● **Task to carry out**:
From the records below, copy each line in which the string "Server" occurs.
---------------
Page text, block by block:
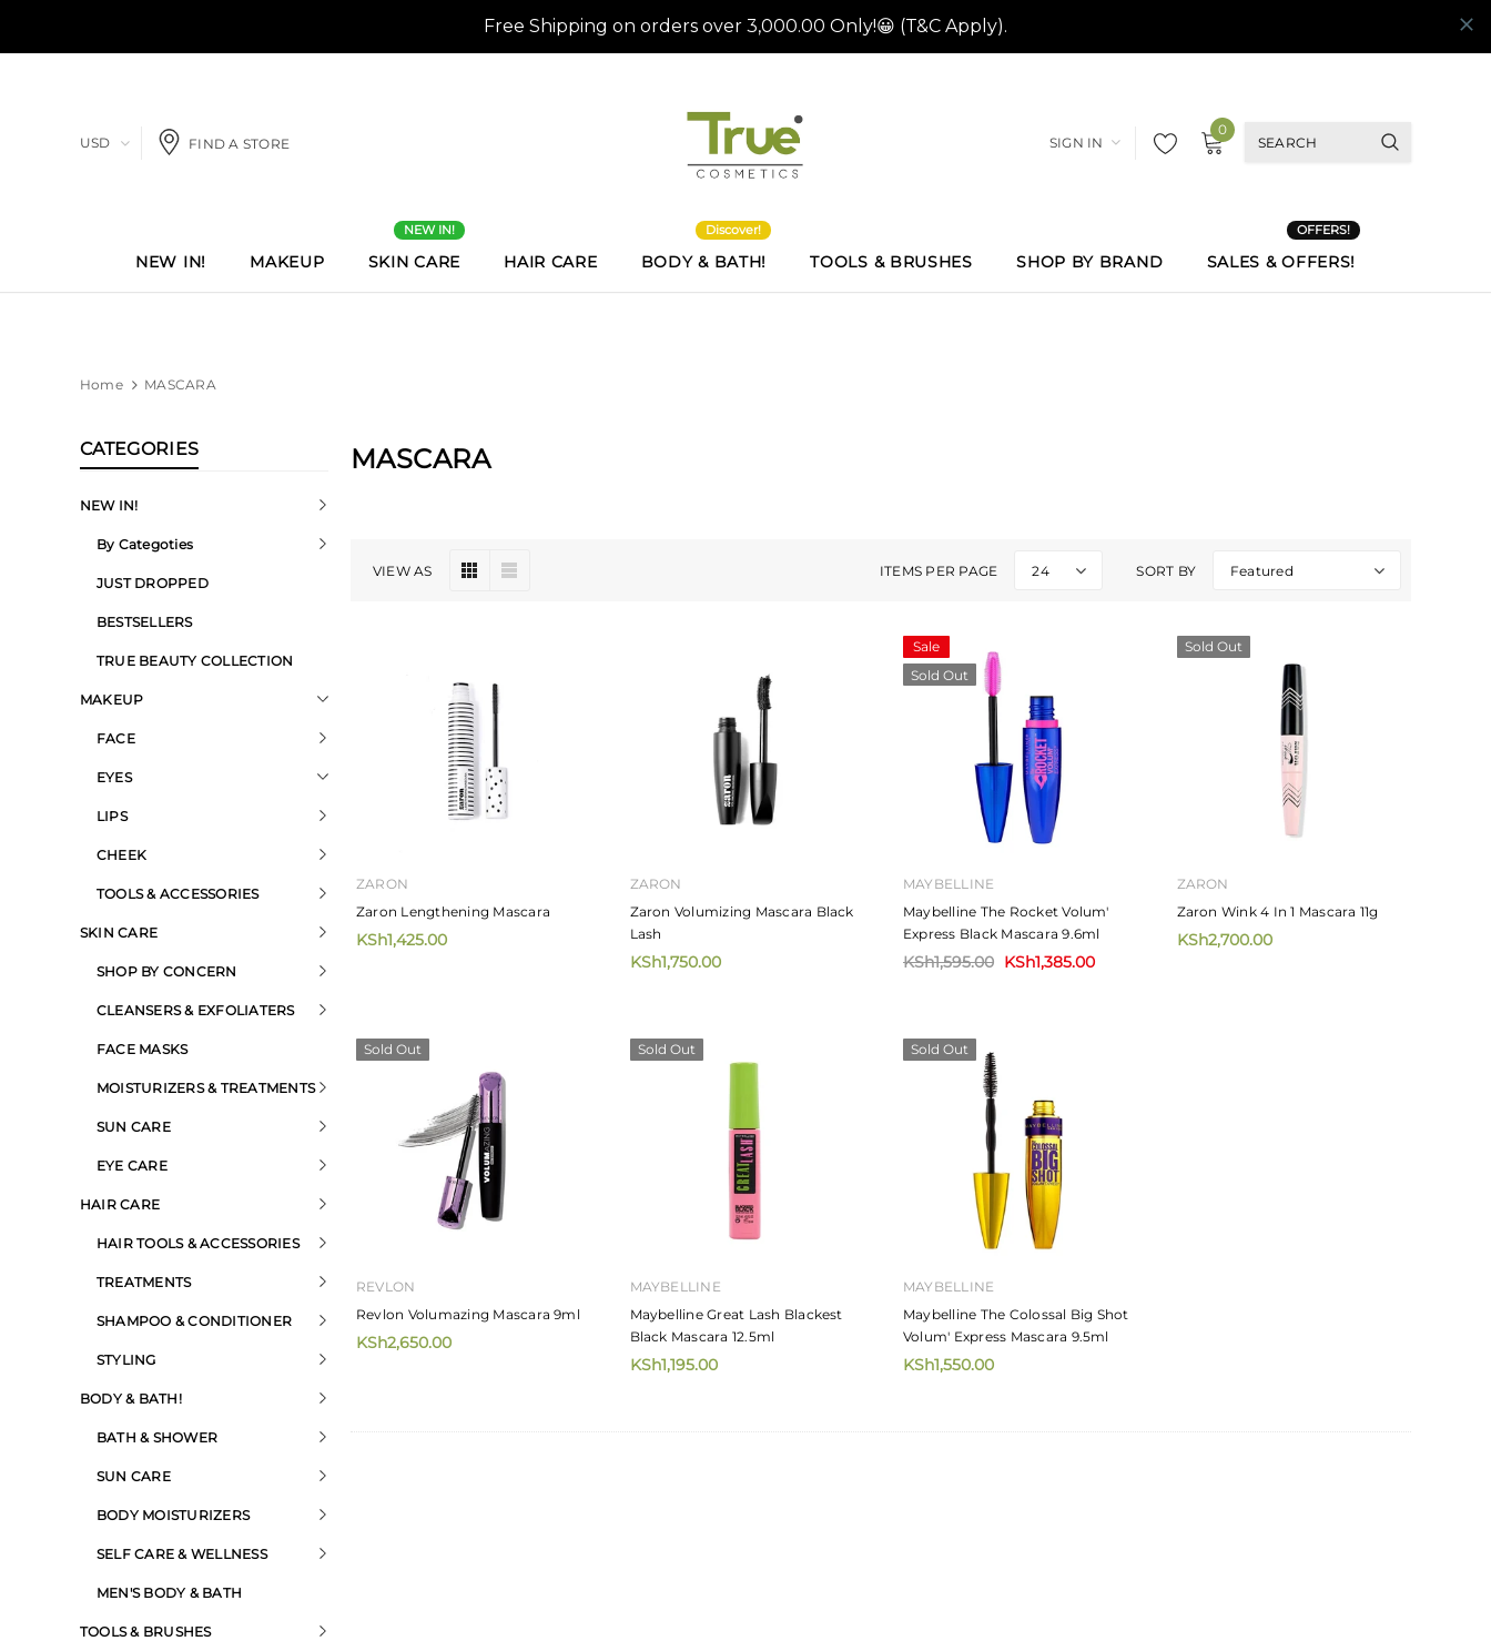
USD FIND A STORE SIGN IN
0
NEW IN! MAKEUP SKIN CARE
NEW IN!
HAIR CARE BODY & BATH!
Discover!
TOOLS & BRUSHES SHOP BY BRAND SALES & OFFERS!
OFFERS!
Home MASCARA
CATEGORIES
NEW IN!
By Categoties
JUST DROPPED
BESTSELLERS
TRUE BEAUTY COLLECTION
MAKEUP
FACE
EYES
LIPS
CHEEK
TOOLS & ACCESSORIES
SKIN CARE
SHOP BY CONCERN
CLEANSERS & EXFOLIATERS
FACE MASKS
MOISTURIZERS & TREATMENTS
SUN CARE
EYE CARE
HAIR CARE
HAIR TOOLS & ACCESSORIES
TREATMENTS
SHAMPOO & CONDITIONER
STYLING
BODY & BATH!
BATH & SHOWER
SUN CARE
BODY MOISTURIZERS
SELF CARE & WELLNESS
MEN'S BODY & BATH
TOOLS & BRUSHES
MASCARA
VIEW AS ITEMS PER PAGE 24 SORT BY Featured
ZARON
Zaron Lengthening Mascara
KSh1,425.00
ZARON
Zaron Volumizing Mascara Black
Lash
KSh1,750.00
Sale
Sold Out
MAYBELLINE
Maybelline The Rocket Volum'
Express Black Mascara 9.6ml
KSh1,595.00 KSh1,385.00
Sold Out
ZARON
Zaron Wink 4 In 1 Mascara 11g
KSh2,700.00
Sold Out
REVLON
Revlon Volumazing Mascara 9ml
KSh2,650.00
Sold Out
MAYBELLINE
Maybelline Great Lash Blackest
Black Mascara 12.5ml
KSh1,195.00
Sold Out
MAYBELLINE
Maybelline The Colossal Big Shot
Volum' Express Mascara 9.5ml
KSh1,550.00
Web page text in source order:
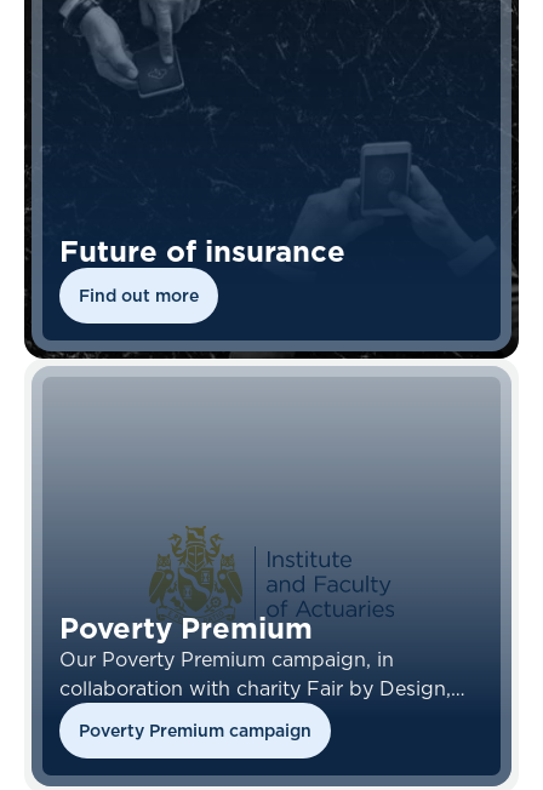
Future of insurance
Find out more
Poverty Premium
Our Poverty Premium campaign, in
collaboration with charity Fair by Design,
looks at access to insurance, and how it is
often those who most need cover who are
unable to obtain it.
Poverty Premium campaign
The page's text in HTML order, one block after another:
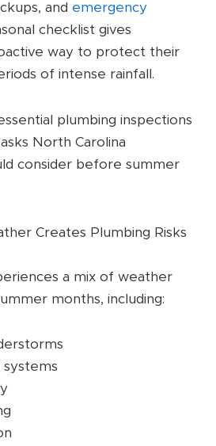
and emergency
checklist gives
way to protect their
of intense rainfall.
plumbing inspections
North Carolina
consider before summer
Creates Plumbing Risks
a mix of weather
months, including:
systems
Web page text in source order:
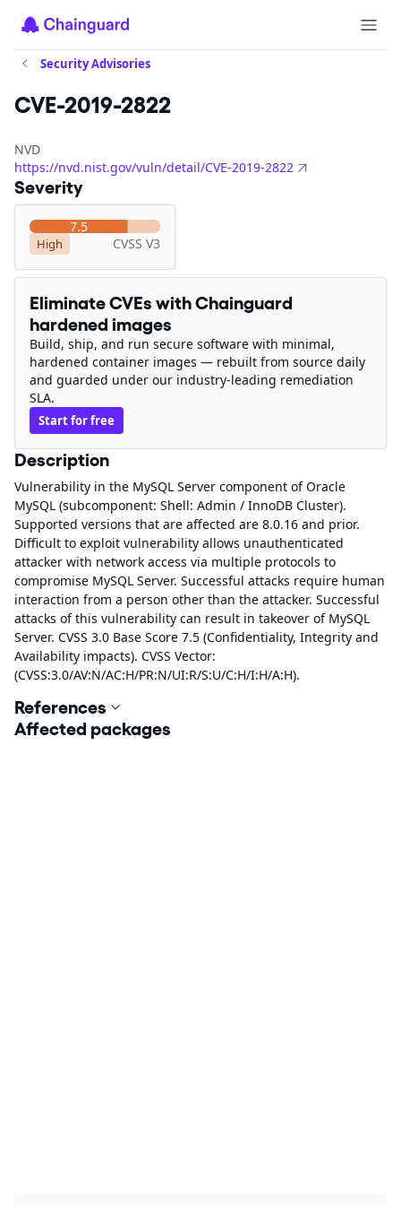
Security Advisories
CVE-2019-2822
NVD
https://nvd.nist.gov/vuln/detail/CVE-2019-2822
Severity
7.5
High CVSS V3
Eliminate CVEs with Chainguard
hardened images
Build, ship, and run secure software with minimal,
hardened container images — rebuilt from source daily
and guarded under our industry-leading remediation
SLA.
Start for free
Description
Vulnerability in the MySQL Server component of Oracle
MySQL (subcomponent: Shell: Admin / InnoDB Cluster).
Supported versions that are affected are 8.0.16 and prior.
Difficult to exploit vulnerability allows unauthenticated
attacker with network access via multiple protocols to
compromise MySQL Server. Successful attacks require human
interaction from a person other than the attacker. Successful
attacks of this vulnerability can result in takeover of MySQL
Server. CVSS 3.0 Base Score 7.5 (Confidentiality, Integrity and
Availability impacts). CVSS Vector:
(CVSS:3.0/AV:N/AC:H/PR:N/UI:R/S:U/C:H/I:H/A:H).
References
Affected packages
---------------
● **Response area**:
Vulnerability in the MySQL Server component of Oracle
compromise MySQL Server. Successful attacks require human
Server. CVSS 3.0 Base Score 7.5 (Confidentiality, Integrity and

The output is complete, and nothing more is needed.